A Charlotte, N.C.-based florist is battling national competitors who market themselves as local merchants but don't charge their customers sales tax.
Bill Miller, owner of the Flower Hut, believes his competition may be costing the state of North Carolina millions of dollars a year in lost tax revenue. After consulting with his CPA, he learned about the concept of "nexus," that out-of-state companies should be collecting sales taxes if they do business in the state.
Miller has written letters of complaint to the North Carolina Department of Revenue and the state attorney general. He contends that florists listed on searches of services such as Yahoo Shopping and Google, purporting to be located in Charlotte, do not actually own businesses there.

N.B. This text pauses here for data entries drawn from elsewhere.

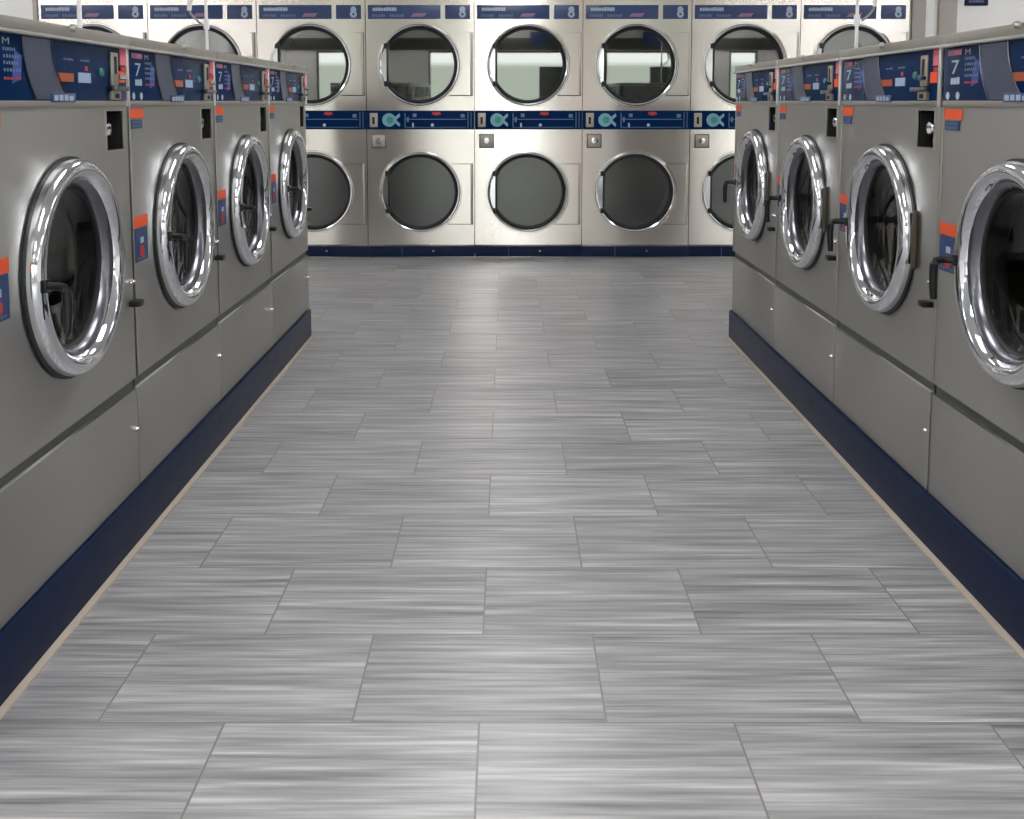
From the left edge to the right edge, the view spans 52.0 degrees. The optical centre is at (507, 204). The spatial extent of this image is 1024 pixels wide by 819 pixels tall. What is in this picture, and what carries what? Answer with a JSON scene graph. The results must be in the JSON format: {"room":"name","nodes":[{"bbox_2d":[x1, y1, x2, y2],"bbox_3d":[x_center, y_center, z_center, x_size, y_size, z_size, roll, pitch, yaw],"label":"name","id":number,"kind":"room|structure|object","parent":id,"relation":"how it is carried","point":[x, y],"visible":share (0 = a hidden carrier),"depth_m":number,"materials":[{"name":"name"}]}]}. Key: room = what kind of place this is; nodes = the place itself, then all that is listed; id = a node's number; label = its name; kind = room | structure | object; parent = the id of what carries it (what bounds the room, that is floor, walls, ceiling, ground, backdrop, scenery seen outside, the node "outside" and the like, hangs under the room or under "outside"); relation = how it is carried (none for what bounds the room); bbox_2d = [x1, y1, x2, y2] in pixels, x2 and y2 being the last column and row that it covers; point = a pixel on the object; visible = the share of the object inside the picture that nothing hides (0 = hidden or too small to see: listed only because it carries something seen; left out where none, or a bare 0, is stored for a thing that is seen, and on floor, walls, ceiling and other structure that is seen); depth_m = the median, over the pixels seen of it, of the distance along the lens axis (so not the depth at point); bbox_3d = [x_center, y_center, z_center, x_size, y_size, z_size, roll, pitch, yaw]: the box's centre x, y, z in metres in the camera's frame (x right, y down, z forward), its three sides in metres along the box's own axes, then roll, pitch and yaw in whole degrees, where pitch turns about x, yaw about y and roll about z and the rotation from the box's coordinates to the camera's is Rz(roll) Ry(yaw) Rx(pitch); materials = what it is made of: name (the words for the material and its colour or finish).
{"room":"laundry","nodes":[
{"label":"laundry","id":0,"kind":"room"},
{"bbox_2d":[0,257,1023,818],"bbox_3d":[0.200,0.998,2.108,10.800,0.060,14.000,0,6,0],"label":"floor","id":1,"kind":"structure","parent":0,"point":[506,537],"depth_m":2.43,"materials":[{"name":"grey tile"}]},
{"bbox_2d":[0,14,143,628],"bbox_3d":[-1.316,0.198,2.373,0.846,1.201,0.800,0,6,0],"label":"washing machine","id":2,"kind":"object","parent":1,"relation":"on","point":[69,428],"visible":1,"depth_m":2.32,"materials":[{"name":"silver metal"}]},
{"bbox_2d":[76,0,81,27],"bbox_3d":[-1.440,-1.295,3.469,0.028,1.560,0.028,0,6,0],"label":"conduit","id":3,"kind":"object","parent":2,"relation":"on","point":[78,2],"visible":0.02,"depth_m":3.53,"materials":[{"name":"white metal"}]},
{"bbox_2d":[38,0,148,39],"bbox_3d":[-3.052,-0.620,8.269,0.796,1.950,0.983,0,6,0],"label":"dryer","id":4,"kind":"object","parent":1,"relation":"on","point":[121,17],"visible":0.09,"depth_m":7.73,"materials":[{"name":"silver metal"}]},
{"bbox_2d":[0,309,314,719],"bbox_3d":[-1.341,0.755,3.549,0.757,0.140,3.416,0,6,0],"label":"plinth","id":5,"kind":"object","parent":1,"relation":"on","point":[36,632],"visible":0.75,"depth_m":2.67,"materials":[{"name":"blue paint"}]},
{"bbox_2d":[127,36,225,482],"bbox_3d":[-1.316,0.119,3.175,0.846,1.201,0.800,0,6,0],"label":"washing machine","id":6,"kind":"object","parent":1,"relation":"on","point":[170,116],"visible":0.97,"depth_m":3.08,"materials":[{"name":"grey metal"}]},
{"bbox_2d":[203,0,208,49],"bbox_3d":[-1.440,-1.443,4.967,0.028,1.560,0.028,0,6,0],"label":"conduit","id":7,"kind":"object","parent":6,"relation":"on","point":[206,20],"visible":0.75,"depth_m":5.01,"materials":[{"name":"white metal"}]},
{"bbox_2d":[147,0,257,57],"bbox_3d":[-2.250,-0.620,8.269,0.796,1.950,0.983,0,6,0],"label":"dryer","id":8,"kind":"object","parent":1,"relation":"on","point":[232,29],"visible":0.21,"depth_m":7.73,"materials":[{"name":"silver metal"}]},
{"bbox_2d":[213,51,276,398],"bbox_3d":[-1.316,0.039,3.978,0.846,1.201,0.800,0,6,0],"label":"washing machine","id":9,"kind":"object","parent":1,"relation":"on","point":[241,142],"visible":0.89,"depth_m":3.89,"materials":[{"name":"grey metal"}]},
{"bbox_2d":[268,60,312,344],"bbox_3d":[-1.316,-0.040,4.780,0.846,1.201,0.800,0,6,0],"label":"washing machine","id":10,"kind":"object","parent":1,"relation":"on","point":[288,163],"visible":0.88,"depth_m":4.68,"materials":[{"name":"grey metal"}]},
{"bbox_2d":[256,0,368,256],"bbox_3d":[-1.448,-0.620,8.269,0.796,1.950,0.983,0,6,0],"label":"dryer","id":11,"kind":"object","parent":1,"relation":"on","point":[325,37],"visible":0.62,"depth_m":7.83,"materials":[{"name":"silver metal"}]},
{"bbox_2d":[365,0,474,256],"bbox_3d":[-0.646,-0.620,8.269,0.796,1.950,0.983,0,6,0],"label":"dryer","id":12,"kind":"object","parent":1,"relation":"on","point":[420,54],"visible":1,"depth_m":7.83,"materials":[{"name":"silver metal"}]},
{"bbox_2d":[474,0,582,256],"bbox_3d":[0.156,-0.620,8.269,0.796,1.950,0.983,0,6,0],"label":"dryer","id":13,"kind":"object","parent":1,"relation":"on","point":[528,53],"visible":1,"depth_m":7.83,"materials":[{"name":"silver metal"}]},
{"bbox_2d":[581,0,691,256],"bbox_3d":[0.958,-0.620,8.269,0.796,1.950,0.983,0,6,0],"label":"dryer","id":14,"kind":"object","parent":1,"relation":"on","point":[636,54],"visible":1,"depth_m":7.83,"materials":[{"name":"silver metal"}]},
{"bbox_2d":[687,0,800,256],"bbox_3d":[1.760,-0.620,8.269,0.796,1.950,0.983,0,6,0],"label":"dryer","id":15,"kind":"object","parent":1,"relation":"on","point":[725,34],"visible":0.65,"depth_m":7.81,"materials":[{"name":"silver metal"}]},
{"bbox_2d":[723,60,779,346],"bbox_3d":[1.438,-0.035,4.736,0.846,1.201,0.800,0,6,0],"label":"washing machine","id":16,"kind":"object","parent":1,"relation":"on","point":[757,84],"visible":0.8,"depth_m":4.68,"materials":[{"name":"grey metal"}]},
{"bbox_2d":[765,50,842,402],"bbox_3d":[1.438,0.044,3.929,0.846,1.201,0.800,0,6,0],"label":"washing machine","id":17,"kind":"object","parent":1,"relation":"on","point":[810,86],"visible":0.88,"depth_m":3.87,"materials":[{"name":"grey metal"}]},
{"bbox_2d":[799,0,909,56],"bbox_3d":[2.562,-0.620,8.269,0.796,1.950,0.983,0,6,0],"label":"dryer","id":18,"kind":"object","parent":1,"relation":"on","point":[826,26],"visible":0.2,"depth_m":7.73,"materials":[{"name":"silver metal"}]},
{"bbox_2d":[725,310,1023,660],"bbox_3d":[1.462,0.754,3.560,0.757,0.140,3.338,0,6,0],"label":"plinth","id":19,"kind":"object","parent":1,"relation":"on","point":[987,583],"visible":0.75,"depth_m":2.90,"materials":[{"name":"blue paint"}]},
{"bbox_2d":[827,35,944,489],"bbox_3d":[1.438,0.124,3.122,0.846,1.201,0.800,0,6,0],"label":"washing machine","id":20,"kind":"object","parent":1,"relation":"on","point":[887,220],"visible":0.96,"depth_m":3.04,"materials":[{"name":"grey metal"}]},
{"bbox_2d":[928,21,1023,579],"bbox_3d":[1.438,0.203,2.315,0.846,1.201,0.800,0,6,0],"label":"washing machine","id":21,"kind":"object","parent":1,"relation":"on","point":[976,273],"visible":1,"depth_m":2.47,"materials":[{"name":"grey metal"}]},
{"bbox_2d":[0,0,1023,39],"bbox_3d":[0.200,-1.060,7.894,10.800,2.900,0.120,0,6,0],"label":"wall","id":22,"kind":"structure","parent":0,"point":[997,12],"depth_m":7.80,"materials":[{"name":"white paint"}]},
{"bbox_2d":[32,0,38,20],"bbox_3d":[-3.473,-0.582,7.891,0.034,1.950,0.179,0,6,0],"label":"trim","id":23,"kind":"structure","parent":22,"relation":"attached to","point":[34,2],"depth_m":7.72,"materials":[{"name":"grey"}]},
{"bbox_2d":[910,0,925,39],"bbox_3d":[3.048,-1.052,7.819,0.100,2.900,0.030,0,6,0],"label":"trim","id":24,"kind":"structure","parent":22,"relation":"attached to","point":[918,7],"depth_m":7.77,"materials":[{"name":"grey"}]},
{"bbox_2d":[937,0,957,34],"bbox_3d":[3.260,-1.052,7.814,0.131,2.900,0.040,0,6,0],"label":"trim","id":25,"kind":"structure","parent":22,"relation":"attached to","point":[947,9],"depth_m":7.76,"materials":[{"name":"grey"}]},
{"bbox_2d":[964,0,987,5],"bbox_3d":[3.476,-1.607,7.772,0.172,0.260,0.015,0,6,0],"label":"wall sign","id":26,"kind":"object","parent":22,"relation":"attached to","point":[966,2],"visible":1,"depth_m":7.78,"materials":[{"name":"blue paint"}]},
{"bbox_3d":[0.200,-1.958,1.817,10.800,0.080,14.000,0,6,0],"label":"ceiling","id":27,"kind":"structure","parent":0,"visible":0},
{"bbox_2d":[187,0,202,24],"bbox_3d":[-1.494,-1.538,4.958,0.072,1.362,0.026,0,6,0],"label":"power cord","id":28,"kind":"object","parent":27,"relation":"hanging from","point":[189,2],"visible":1,"depth_m":5.01,"materials":[{"name":"grey plastic"}]},
{"bbox_2d":[854,0,859,47],"bbox_3d":[1.600,-1.421,4.748,0.028,1.560,0.028,0,6,0],"label":"conduit","id":29,"kind":"object","parent":27,"relation":"hanging from","point":[856,16],"visible":0.74,"depth_m":4.80,"materials":[{"name":"white metal"}]},
{"bbox_2d":[861,0,876,20],"bbox_3d":[1.655,-1.517,4.739,0.072,1.362,0.026,0,6,0],"label":"power cord","id":30,"kind":"object","parent":27,"relation":"hanging from","point":[874,2],"visible":1,"depth_m":4.80,"materials":[{"name":"grey plastic"}]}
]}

"The issue is that here in North Carolina, us real florists are getting slapped around by companies that advertise on television, radio and most particularly online over the Internet as being in the town where you need to have flowers," he said. "If a consumer puts into Google 'florist in Charlotte' you're going to come up with about 16 or 18 names. Of those, three are legitimate florists, and another five or six are links to Yellow Pages directories. What's left over are phony florists."
He noted that some of them charge sales tax in the state where they're located, but most charge no sales tax at all. He placed a series of test orders and found that the majority of the merchants did not pay sales taxes.
In response, the North Carolina Department of Revenue has assigned an investigator to look into the matter, according to Miller. He has since discovered that some of the nationwide florist services have begun to charge sales tax to some of their local florists in North Carolina for goods and services such as computer software and maintenance, but still don't charge sales tax to the end customer.
"When you go to their Web site as a customer and buy flowers for delivery into North Carolina, you find magically the sales tax disappears," he said. He asked the investigator if a merchant is legally allowed to choose which customers are charged sales tax and which are not, and the investigator said no.